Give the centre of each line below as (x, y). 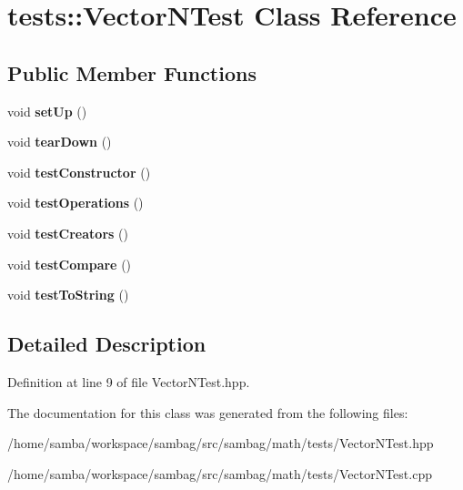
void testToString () (68, 295)
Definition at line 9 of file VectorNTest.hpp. (129, 381)
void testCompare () (70, 264)
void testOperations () (75, 203)
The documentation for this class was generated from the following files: (208, 412)
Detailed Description (107, 344)
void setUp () (47, 111)
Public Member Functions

§

» **Your objective**: Only the lines holding "void" are wanted, so copy each of them from the material.

» **Exercise output**:
void testToString () (68, 295)
void testCompare () (70, 264)
void testOperations () (75, 203)
void setUp () (47, 111)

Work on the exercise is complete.